Slides for my doc2vec workshop/talk
git clone git@github.com:andrewdblevins/beyond_word2vec.git
once you clone this repo, you can follow along these instructions in this notebook
Please note, that we'll need several packages installed on your laptop.
If you have python, gensim and keras installed on your laptop you are probably good to go.

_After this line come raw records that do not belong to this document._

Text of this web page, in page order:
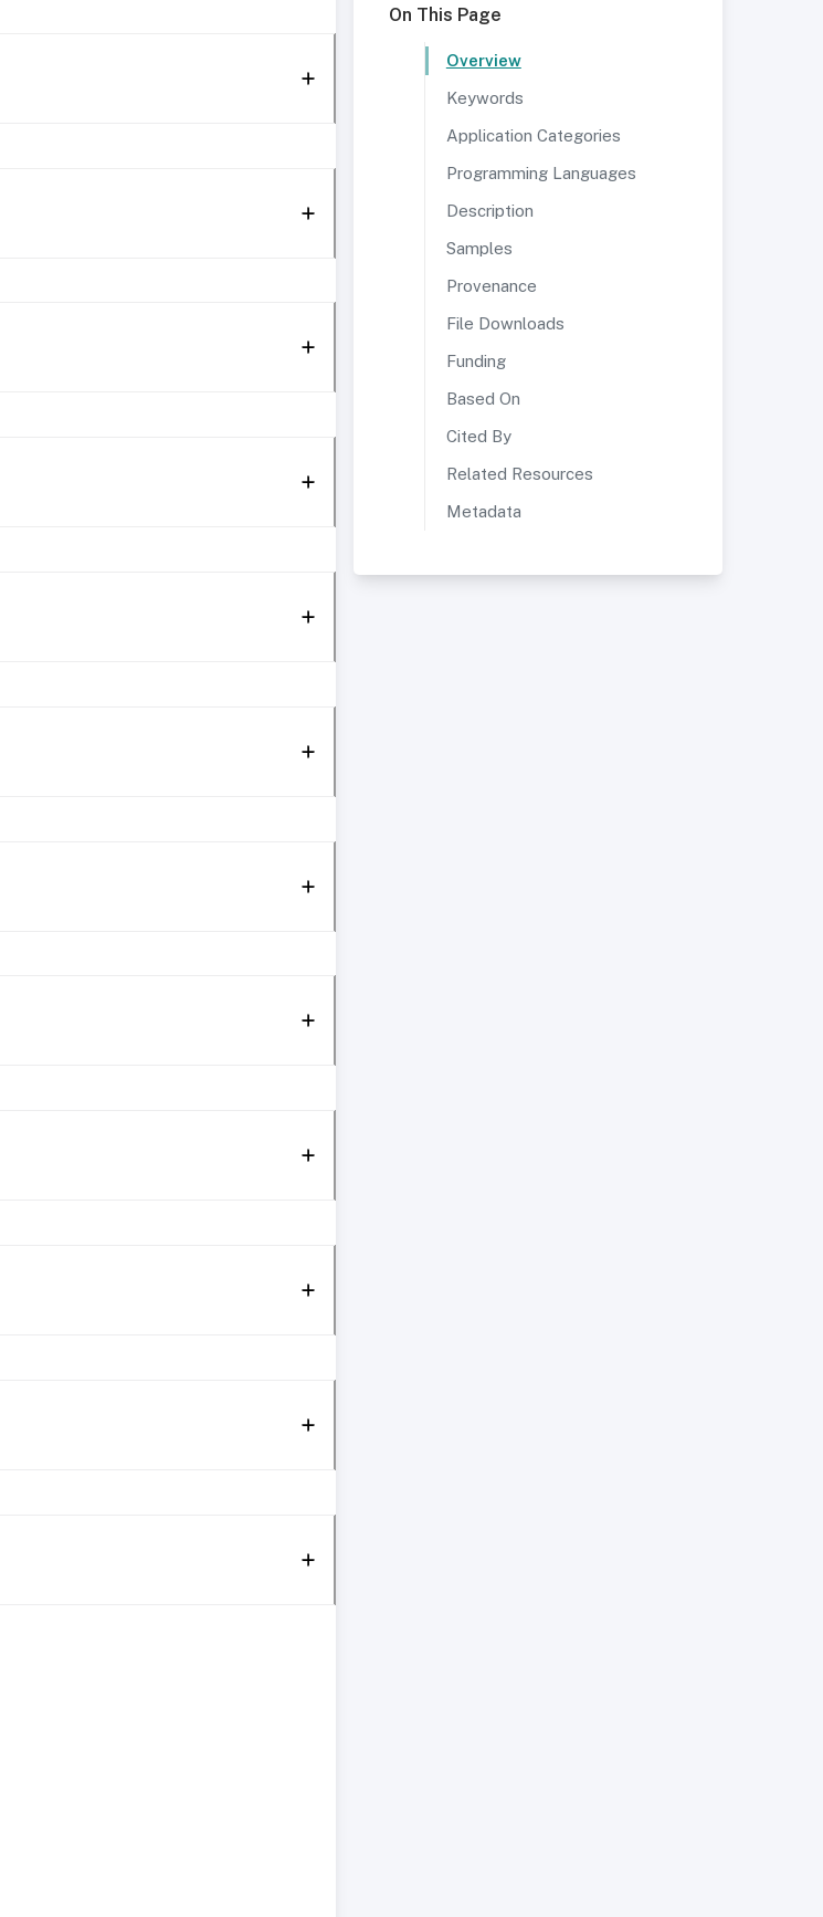
On This Page
Overview
Keywords
Application Categories
Programming Languages
Description
Samples
Provenance
File Downloads
Funding
Based On
Cited By
Related Resources
Metadata

If you haven't performed installs yet, here are some steps to follow:
I generally recommend using the anaconda package
Create a conda environment:
conda create -n beyondw2v python=3
source activate beyondw2v
conda install anaconda
Then install additional packages:
conda install gensim
conda install -c conda-forge keras
conda install -c conda-forge theano
Download the pretrained google news word vectors
warning: This file is 3.6GB
!wget https://s3.amazonaws.com/mordecai-geo/GoogleNews-vectors-negative300.bin.gz
Optional you may want to test other pretrained vectors. If so, download those
- glove http://nlp.stanford.edu/projects/glove/
- sense2vec https://github.com/explosion/sense2vec
- fastText https://github.com/facebookresearch/fastText/blob/master/pretrained-vectors.md
- metaembeddings http://cistern.cis.lmu.de/meta-emb/
https://nlp.stanford.edu/projects/snli/
Download the following ~100MB:
!wget https://nlp.stanford.edu/projects/snli/snli_1.0.zip